Chapter 5 Linear Regression

In linear regression, the goal is to find a function \(f\) that maps inputs \(\mathbf{x} \in \mathbb{R}^D\) to outputs \(f(\mathbf{x}) \in \mathbb{R}\). We are given training data \(\{(\mathbf{\mathbf{x}}_n, y_n)\}_{n=1}^N\), where each observation is modeled as: \[ y_n = f(\mathbf{x}_n) + \epsilon_n. \] Here, \(\epsilon_n\) represents independent and identically distributed (i.i.d.) Gaussian noise with zero mean.

With linear regression, we have two basic goals:

Modeling the data: Estimate the function \(f\) that explains the observed data.
Generalization: Ensure \(f\) predicts well for unseen inputs, not just the training data.

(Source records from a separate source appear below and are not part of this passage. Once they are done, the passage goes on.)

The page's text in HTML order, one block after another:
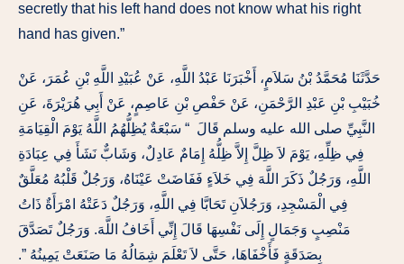
secretly that his left hand does not know what his right
hand has given.”
حَدَّثَنَا مُحَمَّدُ بْنُ سَلاَمٍ، أَخْبَرَنَا عَبْدُ اللَّهِ، عَنْ عُبَيْدِ اللَّهِ بْنِ عُمَرَ، عَنْ
خُبَيْبِ بْنِ عَبْدِ الرَّحْمَنِ، عَنْ حَفْصِ بْنِ عَاصِمٍ، عَنْ أَبِي هُرَيْرَةَ، عَنِ
النَّبِيِّ صلى الله عليه وسلم قَالَ ‏ “‏ سَبْعَةٌ يُظِلُّهُمُ اللَّهُ يَوْمَ الْقِيَامَةِ
فِي ظِلِّهِ، يَوْمَ لاَ ظِلَّ إِلاَّ ظِلُّهُ إِمَامٌ عَادِلٌ، وَشَابٌّ نَشَأَ فِي عِبَادَةِ
اللَّهِ، وَرَجُلٌ ذَكَرَ اللَّهَ فِي خَلاَءٍ فَفَاضَتْ عَيْنَاهُ، وَرَجُلٌ قَلْبُهُ مُعَلَّقٌ
فِي الْمَسْجِدِ، وَرَجُلاَنِ تَحَابَّا فِي اللَّهِ، وَرَجُلٌ دَعَتْهُ امْرَأَةٌ ذَاتُ
مَنْصِبٍ وَجَمَالٍ إِلَى نَفْسِهَا قَالَ إِنِّي أَخَافُ اللَّهَ‏.‏ وَرَجُلٌ تَصَدَّقَ
بِصَدَقَةٍ فَأَخْفَاهَا، حَتَّى لاَ تَعْلَمَ شِمَالُهُ مَا صَنَعَتْ يَمِينُهُ ‏”‏‏.‏
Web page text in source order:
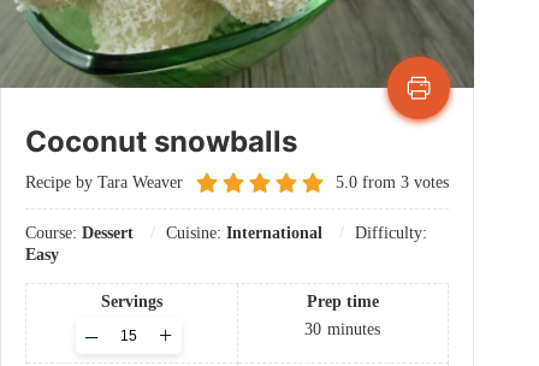
Coconut snowballs
Recipe by Tara Weaver 5.0 from3 votes
Course: Dessert Cuisine: International
Difficulty:
Easy
Servings
Adjust+
–
Prep time
30 minutes
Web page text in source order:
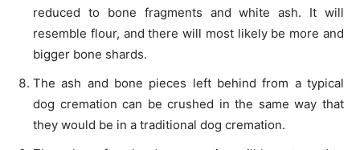
reduced to bone fragments and white ash. It will
resemble flour, and there will most likely be more and
bigger bone shards.
The ash and bone pieces left behind from a typical
dog cremation can be crushed in the same way that
they would be in a traditional dog cremation.
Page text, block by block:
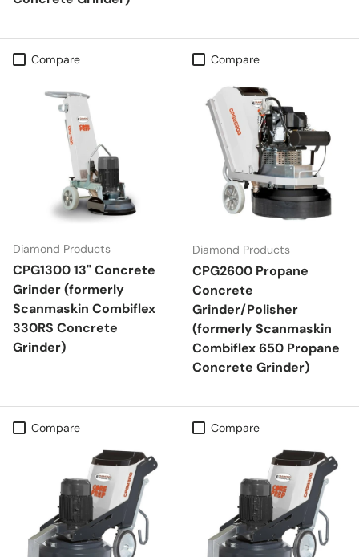
Compare
Diamond Products
CPG1300 13" Concrete
Grinder (formerly
Scanmaskin Combiflex
330RS Concrete
Grinder)
Compare
Diamond Products
CPG2600 Propane
Concrete
Grinder/Polisher
(formerly Scanmaskin
Combiflex 650 Propane
Concrete Grinder)
Compare Compare
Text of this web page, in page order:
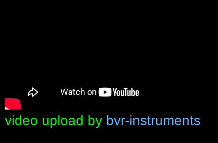
video upload by bvr-instruments
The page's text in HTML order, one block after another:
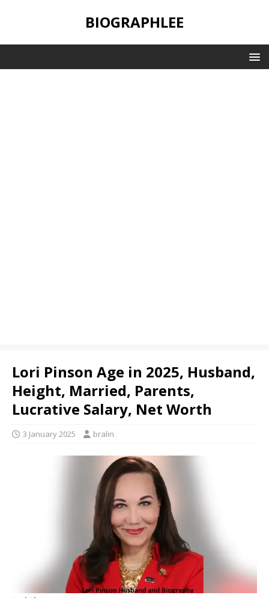
BIOGRAPHLEE
Lori Pinson Age in 2025, Husband,
Height, Married, Parents,
Lucrative Salary, Net Worth
3 January 2025 bralin
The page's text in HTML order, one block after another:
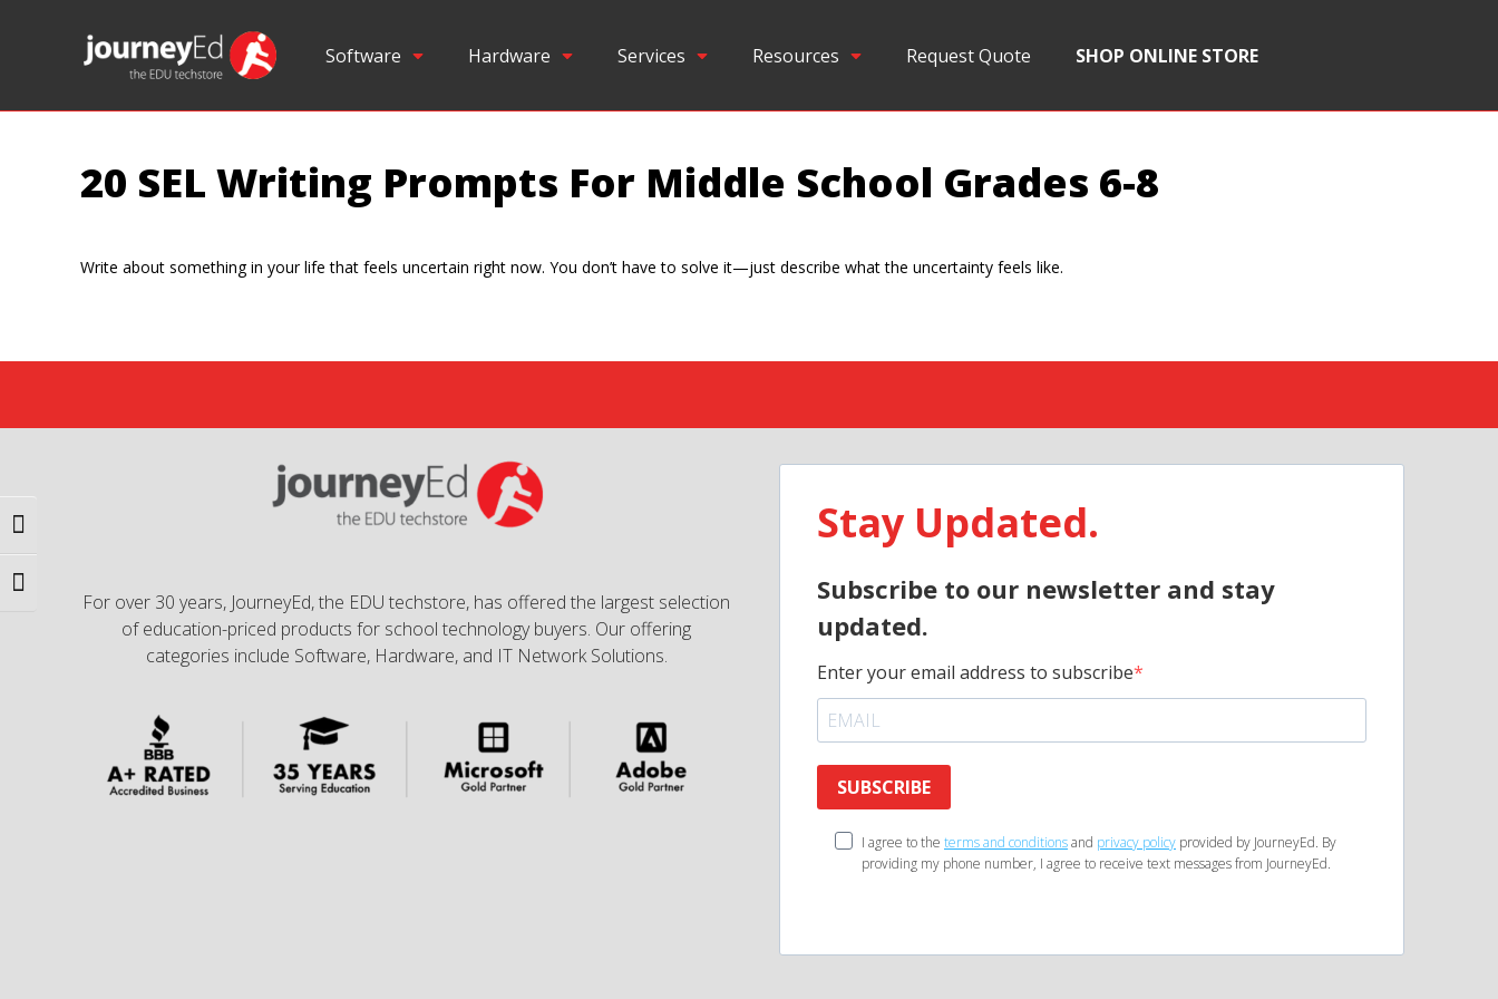
Toggle High Contrast
Toggle Font size
Software Hardware Services Resources Request Quote SHOP ONLINE STORE
20 SEL Writing Prompts For Middle School Grades 6-8
Write about something in your life that feels uncertain right now. You don’t have to solve it—just describe what the uncertainty feels like.
For over 30 years, JourneyEd, the EDU techstore, has offered the largest selection
of education-priced products for school technology buyers. Our offering
categories include Software, Hardware, and IT Network Solutions.
Stay Updated.
Subscribe to our newsletter and stay
updated.
Enter your email address to subscribe
SUBSCRIBE
I agree to the terms and conditionsand privacy policy provided by JourneyEd. By
providing my phone number, I agree to receive text messages from JourneyEd.
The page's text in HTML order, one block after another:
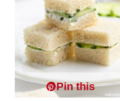
Pin this
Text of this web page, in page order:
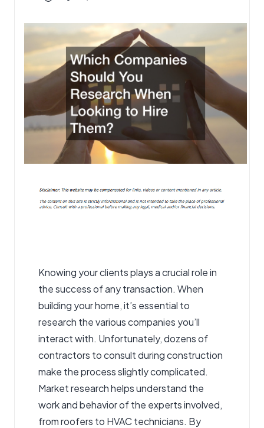
by
Knowing your clients plays a crucial role in
the success of any transaction. When
building your home, it’s essential to
research the various companies you’ll
interact with. Unfortunately, dozens of
contractors to consult during construction
make the process slightly complicated.
Market research helps understand the
work and behavior of the experts involved,
from roofers to HVAC technicians. By
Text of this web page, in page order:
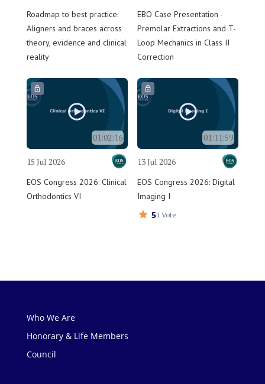
Roadmap to best practice:
Aligners and braces across
theory, evidence and clinical
reality
EBO Case Presentation -
Premolar Extractions and T-
Loop Mechanics in Class II
Correction
01:02:16
15 Jul 2026
EOS Congress 2026: Clinical
Orthodontics VI
01:11:59
13 Jul 2026
EOS Congress 2026: Digital
Imaging I
51 Vote
Who We Are
Honorary & Life Members
Council

When using linear regression, we have to make some decisions apriori.

Model Choice:
- Decide on the type and parametrization of the regression function (e.g., polynomial degree).
- Model selection (see Section 8.6) helps identify the simplest model that explains the data effectively.
Parameter Estimation:
- Determine the optimal model parameters using appropriate loss functions and optimization algorithms.
Overfitting and Model Selection:
- Overfitting occurs when the model fits training data too closely, failing to generalize.
- This typically arises from overly flexible or complex models.
Connection Between Loss Functions and Priors:
- Many optimization objectives can be derived from probabilistic assumptions about the data.
- Understanding this relationship clarifies how prior beliefs influence model behavior.
Uncertainty Modeling:
- Since training data are finite, predictions carry uncertainty.
- Modeling uncertainty provides confidence bounds for predictions, which are especially important with limited data.